Greg’s Adventures

Loopback Success

·4 mins

I had one of those geekpride moments last night when trying to deal with a problem I was having with a Minecraft server running ModLoader. Modding Minecraft is not as easy as it could be, but since it is written in Java, it is not as hard as it could be either. A number of clever folks have built compatibility layers and wrappers to improve mod maintainability and compatibility. ModLoader is one of these wrappers widgets.

Its developer recently (well, somewhat recently anyway) added a feature that would merge zipped jar like class collections from a mods subdirectory into the classpath, preventing the need to edit minecraft_server.jar for each and every mod as you had to do in the past. It loads these in “random” order, which turns out to be alphabetical on some platforms, and in less easily manipulated order on others. Linux falls into the latter category, naturally.

When I looked to fix this, my first thought was to change ModLoader’s behavior so that it always loaded in alphabetical order. This would be trivial to do if I had the source for ModLoader, but less so without it. I don’t have much experience with Java decompilers and just didn’t feel like messing with that.

Instead, I implemented a fun easy hack that anyone running Linux can do. I created a small vfat loopback filesystem for the mods subfolder. This produced the expected alphabetical loading order and took a minute or two to set up.
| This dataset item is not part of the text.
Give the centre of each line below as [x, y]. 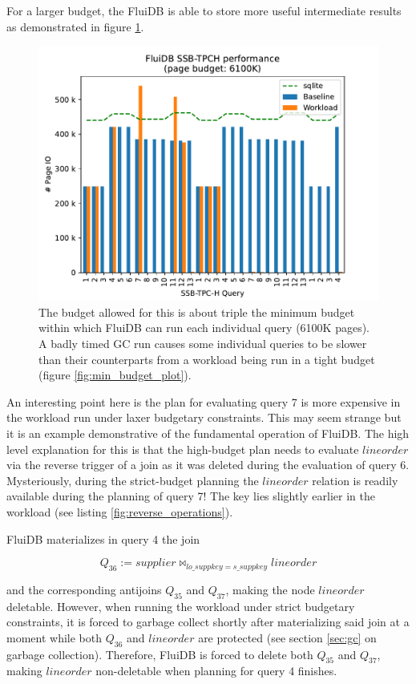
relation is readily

Here’s how you do it:

First, create a zeroed out virtual “disk” file to mount, using dd.

dd if=/dev/zero of=diskimage.100mb bs=1048576 count=100

dd stands for data description, but you don’t really need to know that. It looks more complicated than it is. The if and of parameters are “in file” and “out file.” Since we want a file filled with zeroes, we use /dev/zero (a convenience “device” that returns zero) as the “in file.” Next, we have bs, for which the snarky among you will instantly have a definition in mind. However! It is actually “block size,” and determines the size of each copy block, or step in bytes. As I wanted a file that was roughly 100MB, I used the size of a megabyte here. Lastly, we have count, which simply determines the number of “bs” blocks to write. (Yes, yes, BS blocks)

Now! We have a nice empty file to use. Let’s format it. This is super easy.

mkfs.vfat diskimage.100mb

We use vfat because it is fast, simple, and Windowsy. Also, it worked.

Last step! We need to mount it. In Linux, there are no pesky drive letters. One can mount a filesystem anywhere. Everything lives as a child of root, which is simply /. So let us assume our Minecraft server lives in /home/minecraft. The mods folder needs to be /home/minecraft/mods. So create the empty folder first. (Move your existing mods folder out of the way if needed.)

mv mods mods-old (if needed)
mkdir mods

And the mount: (You need to be able to run things as sudo/root to do this. Discussions about sudo are outside of the scope of this article.)

sudo mount diskimage.100mb /home/minecraft/mods -t vfat -o loop,owner,group,umask=000

The gist of this is probably obvious. The flags tell mount the type of the filesystem and to map all the files as 777 (readable and writeable by all) since vfat does not support these things natively. It’s fine for our needs, though not secure enough for some other situations, such as a folder accessible via the web, so make sure you understand the implications of this before you use it elsewhere.

Now, you are set! You can copy your mod zip files and rename them so that they are in the order you’d like and it will Just Work(TM). Hooray!

One last thing. If you want this to mount automatically, you will need to edit /etc/fstab, adding this: (all on one line)

/home/minecraft/diskimage.100mb /home/minecraft/mods vfat loop,owner,group,umask=000 0 0

I’ll leave the details of this to you to read about. Have fun!